Url Parsing in C

Here’s the translation of the URL parsing example from Go to C:

#include <stdio.h>
#include <stdlib.h>
#include <string.h>

// Simple structure to hold URL components
typedef struct {
    char *scheme;
    char *user;
    char *password;
    char *host;
    char *port;
    char *path;
    char *query;
    char *fragment;
} URL;

// Function to parse a URL string
URL* parse_url(const char* url_string) {
    URL* url = malloc(sizeof(URL));
    memset(url, 0, sizeof(URL));

    // Parse scheme
    char* scheme_end = strstr(url_string, "://");
    if (scheme_end) {
        url->scheme = strndup(url_string, scheme_end - url_string);
        url_string = scheme_end + 3;
    }

    // Parse user info
    char* at_sign = strchr(url_string, '@');
    if (at_sign) {
        char* user_info = strndup(url_string, at_sign - url_string);
        char* colon = strchr(user_info, ':');
        if (colon) {
            url->user = strndup(user_info, colon - user_info);
            url->password = strdup(colon + 1);
        } else {
            url->user = strdup(user_info);
        }
        free(user_info);
        url_string = at_sign + 1;
    }

    // Parse host and port
    char* path_start = strchr(url_string, '/');
    char* host_port = path_start ? strndup(url_string, path_start - url_string) : strdup(url_string);
    char* colon = strchr(host_port, ':');
    if (colon) {
        url->host = strndup(host_port, colon - host_port);
        url->port = strdup(colon + 1);
    } else {
        url->host = strdup(host_port);
    }
    free(host_port);

    // Parse path
    if (path_start) {
        url_string = path_start + 1;
        char* query_start = strchr(url_string, '?');
        if (query_start) {
            url->path = strndup(url_string, query_start - url_string);
            url_string = query_start + 1;
        } else {
            char* fragment_start = strchr(url_string, '#');
            if (fragment_start) {
                url->path = strndup(url_string, fragment_start - url_string);
                url_string = fragment_start + 1;
            } else {
                url->path = strdup(url_string);
                return url;
            }
        }
    }

    // Parse query
    char* fragment_start = strchr(url_string, '#');
    if (fragment_start) {
        url->query = strndup(url_string, fragment_start - url_string);
        url->fragment = strdup(fragment_start + 1);
    } else {
        url->query = strdup(url_string);
    }

    return url;
}

void free_url(URL* url) {
    if (url) {
        free(url->scheme);
        free(url->user);
        free(url->password);
        free(url->host);
        free(url->port);
        free(url->path);
        free(url->query);
        free(url->fragment);
        free(url);
    }
}

int main() {
    // We'll parse this example URL, which includes a
    // scheme, authentication info, host, port, path,
    // query params, and query fragment.
    const char* s = "postgres://user:pass@host.com:5432/path?k=v#f";

    // Parse the URL and ensure there are no errors.
    URL* u = parse_url(s);
    if (!u) {
        fprintf(stderr, "Failed to parse URL\n");
        return 1;
    }

    // Accessing the scheme is straightforward.
    printf("Scheme: %s\n", u->scheme);

    // User contains all authentication info
    printf("User: %s\n", u->user);
    printf("Password: %s\n", u->password);

    // The Host contains both the hostname and the port,
    // if present.
    printf("Host: %s\n", u->host);
    printf("Port: %s\n", u->port);

    // Here we extract the path and the fragment after
    // the #.
    printf("Path: %s\n", u->path);
    printf("Fragment: %s\n", u->fragment);

    // To get query params in a string of k=v format,
    // use the query field.

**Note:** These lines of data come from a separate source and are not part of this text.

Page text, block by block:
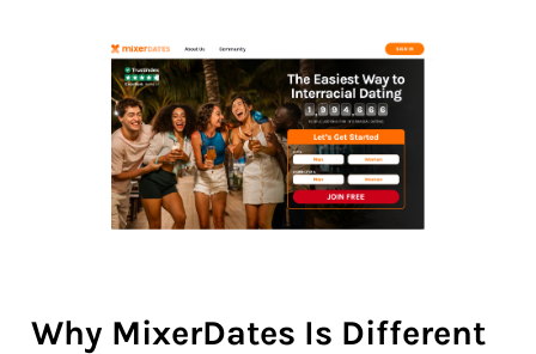
Why MixerDates Is Different
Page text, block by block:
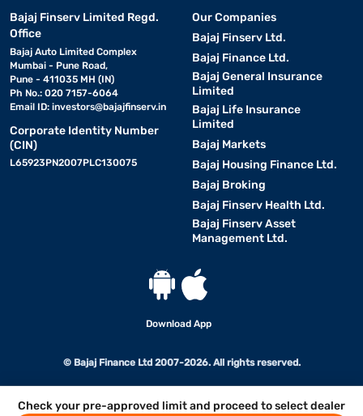
Check your pre-approved limit and proceed to select dealer
Bajaj Finserv Limited Regd.
Office
Bajaj Auto Limited Complex
Mumbai - Pune Road,
Pune - 411035 MH (IN)
Ph No.: 020 7157-6064
Email ID: investors@bajajfinserv.in
Corporate Identity Number
(CIN)
L65923PN2007PLC130075
Our Companies
Bajaj Finserv Ltd.
Bajaj Finance Ltd.
Bajaj General Insurance
Limited
Bajaj Life Insurance
Limited
Bajaj Markets
Bajaj Housing Finance Ltd.
Bajaj Broking
Bajaj Finserv Health Ltd.
Bajaj Finserv Asset
Management Ltd.
Download App
© Bajaj Finance Ltd 2007-2026. All rights reserved.
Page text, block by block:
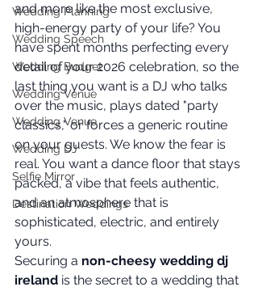
Wedding Planning
Wedding Speech
Wedding Budget
Wedding Venue
Wedding Venue
Wedding DJ
Selfie Mirror
Destination Weddings
and more like the most exclusive,
high-energy party of your life? You
have spent months perfecting every
detail of your 2026 celebration, so the
last thing you want is a DJ who talks
over the music, plays dated "party
classics," or forces a generic routine
on your guests. We know the fear is
real. You want a dance floor that stays
packed, a vibe that feels authentic,
and an atmosphere that is
sophisticated, electric, and entirely
yours.
Securing a non-cheesy wedding dj
ireland is the secret to a wedding that
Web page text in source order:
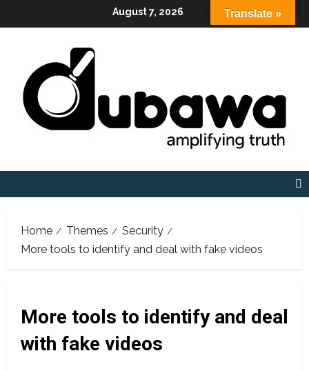
to
August 7, 2026
Home Themes
Security
More tools to identify and deal with fake videos
More tools to identify and deal
with fake videos
Translate »
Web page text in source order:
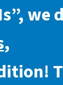
”, we
,
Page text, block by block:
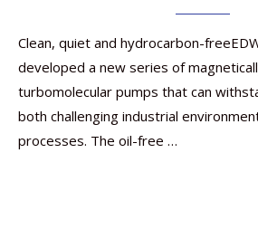
Clean, quiet and hydrocarbon-
developed a new series of
turbomolecular pumps that can
both challenging industrial
processes. The oil-free …
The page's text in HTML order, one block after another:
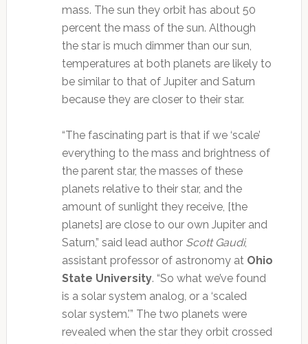
mass. The sun they orbit has about 50
percent the mass of the sun. Although
the star is much dimmer than our sun,
temperatures at both planets are likely to
be similar to that of Jupiter and Saturn
because they are closer to their star.
“The fascinating part is that if we ‘scale’
everything to the mass and brightness of
the parent star, the masses of these
planets relative to their star, and the
amount of sunlight they receive, [the
planets] are close to our own Jupiter and
Saturn,” said lead author Scott Gaudi,
assistant professor of astronomy at Ohio
State University. “So what we’ve found
is a solar system analog, or a ‘scaled
solar system.'” The two planets were
revealed when the star they orbit crossed

You can parse this string
    // further if needed.
    printf("Query: %s\n", u->query);

    // Clean up
    free_url(u);

    return 0;
}

This C code provides a basic implementation of URL parsing. Here’s an explanation of the key points:

  1. We define a URL struct to hold the different components of a URL.

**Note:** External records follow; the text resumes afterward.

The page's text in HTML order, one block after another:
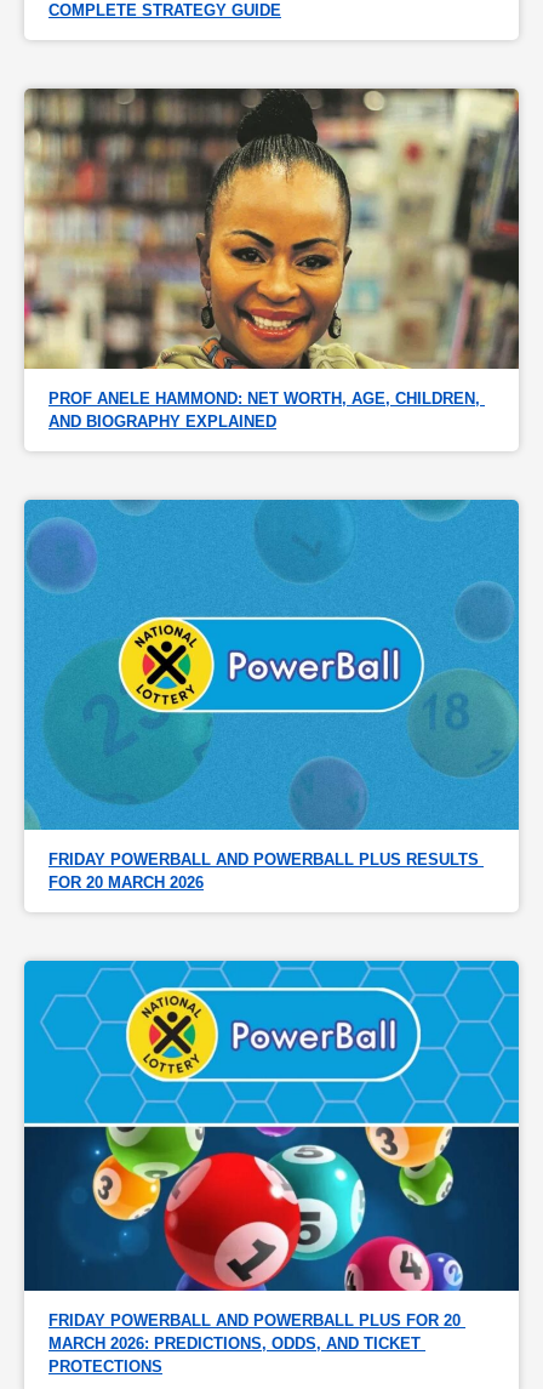
COMPLETE STRATEGY GUIDE
PROF ANELE HAMMOND: NET WORTH, AGE, CHILDREN,
AND BIOGRAPHY EXPLAINED
FRIDAY POWERBALL AND POWERBALL PLUS RESULTS
FOR 20 MARCH 2026
FRIDAY POWERBALL AND POWERBALL PLUS FOR 20
MARCH 2026: PREDICTIONS, ODDS, AND TICKET
PROTECTIONS
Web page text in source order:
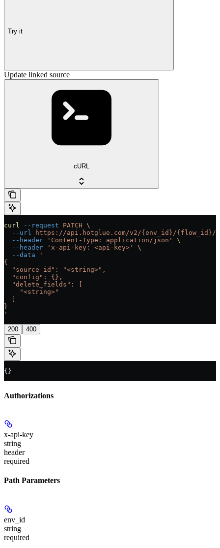
Try it
Update linked source
cURL
curl --request PATCH \
  --url
https://api.hotglue.com/v2/{env_id}/{flow_id}/
  --header
'Content-Type: application/json'
\
  --header
'x-api-key: <api-key>'
\
  --data
'
{
  "source_id": "<string>",
  "config": {},
  "delete_fields": [
    "<string>"
  ]
}
'
200 400
{}
Authorizations
x-api-key
string
header
required
Path Parameters
env_id
string
required
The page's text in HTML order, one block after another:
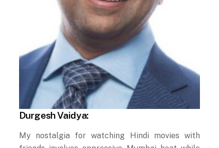
Durgesh Vaidya:
My nostalgia for watching Hindi movies with
friends involves oppressive Mumbai heat while
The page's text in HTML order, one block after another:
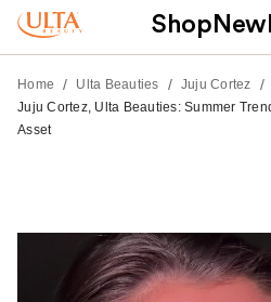
Shop New
Home / Ulta Beauties / Juju Cortez /
Juju Cortez, Ulta Beauties: Summer
Asset
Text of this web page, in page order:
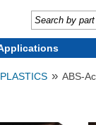
PLASTICS » ABS-
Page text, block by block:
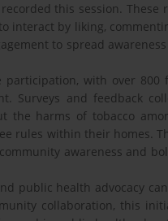
this session. These
interact by liking,
to spread
participation, with over 800
Surveys and feedback
the harms of tobacco
rules within their homes.
awareness and
public health advocacy
collaboration, this
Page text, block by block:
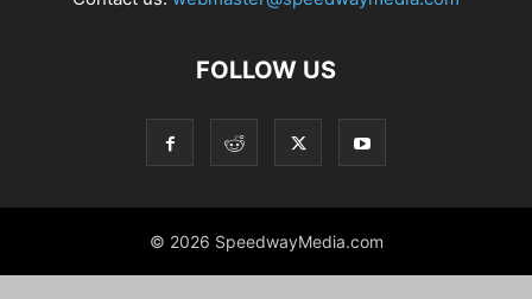
FOLLOW US
© 2026 SpeedwayMedia.com
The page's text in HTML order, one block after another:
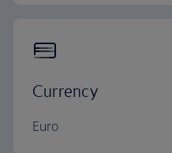
Currency
Euro
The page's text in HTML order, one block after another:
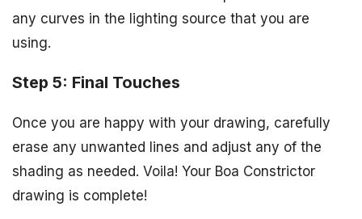
any curves in the lighting source that you are
using.
Step 5: Final Touches
Once you are happy with your drawing, carefully
erase any unwanted lines and adjust any of the
shading as needed. Voila! Your Boa Constrictor
drawing is complete!

  2. The parse_url function takes a URL string and parses it into the URL struct. This function uses string manipulation functions from the C standard library to extract different parts of the URL.

  3. In the main function, we create an example URL string and parse it using our parse_url function.

  4. We then print out the different components of the parsed URL.

  5. Finally, we free the memory allocated for the URL struct.

Note that this implementation is basic and may not handle all edge cases or comply with the full URL specification. In a production environment, you might want to use a more robust, well-tested library for URL parsing.

To compile and run this program:

$ gcc url_parsing.c -o url_parsing
$ ./url_parsing
Scheme: postgres
User: user
Password: pass
Host: host.com
Port: 5432
Path: path
Fragment: f
Query: k=v

This program demonstrates basic URL parsing in C, showing how to extract different components of a URL string.